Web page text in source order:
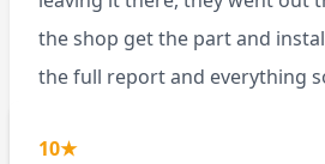
the shop get the part and
the full report and everything
10★
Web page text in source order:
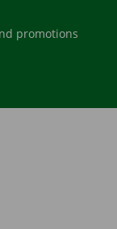
promotions
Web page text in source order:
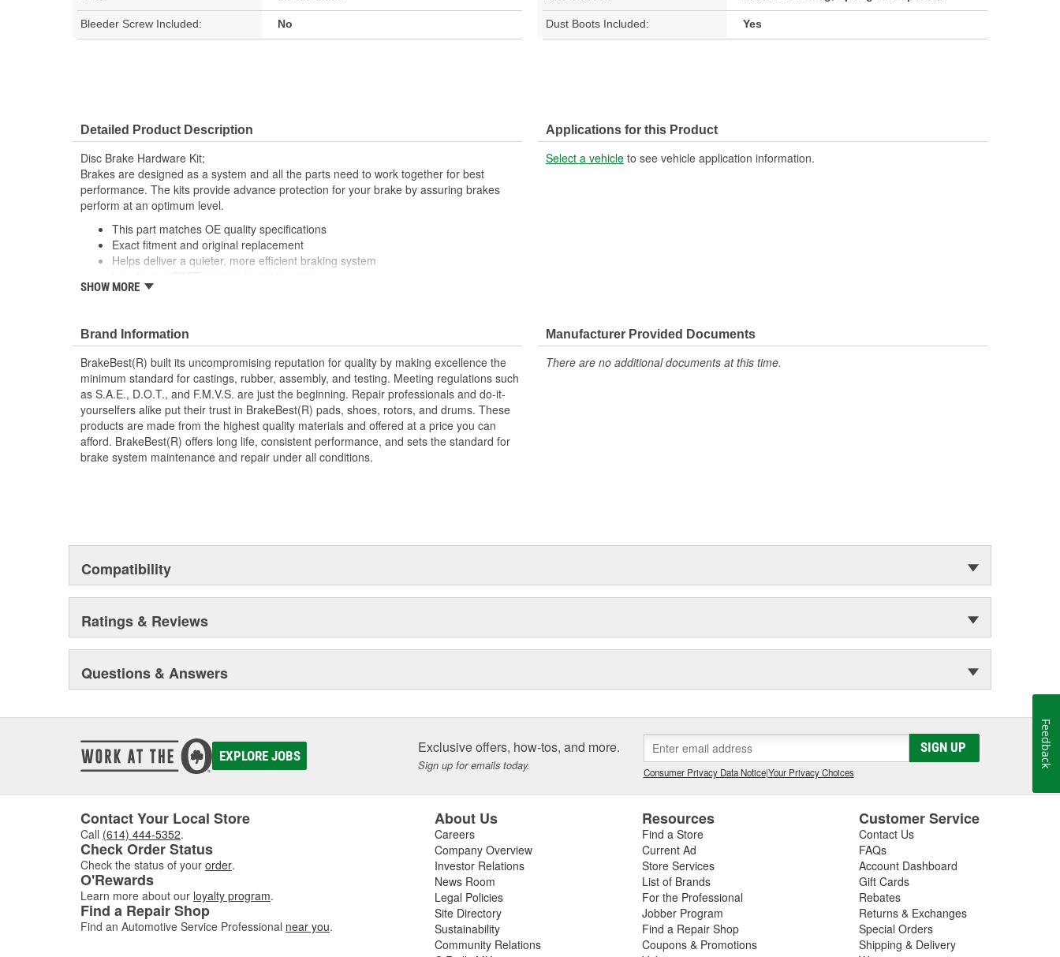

> ASSIGNMENT
Repeat each entry precisely as it appears. Leave the pictures out.

> TASK SOLUTION
Web page text in source order:
the shop get the part and
the full report and everything
10★
Web page text in source order:
promotions
Web page text in source order:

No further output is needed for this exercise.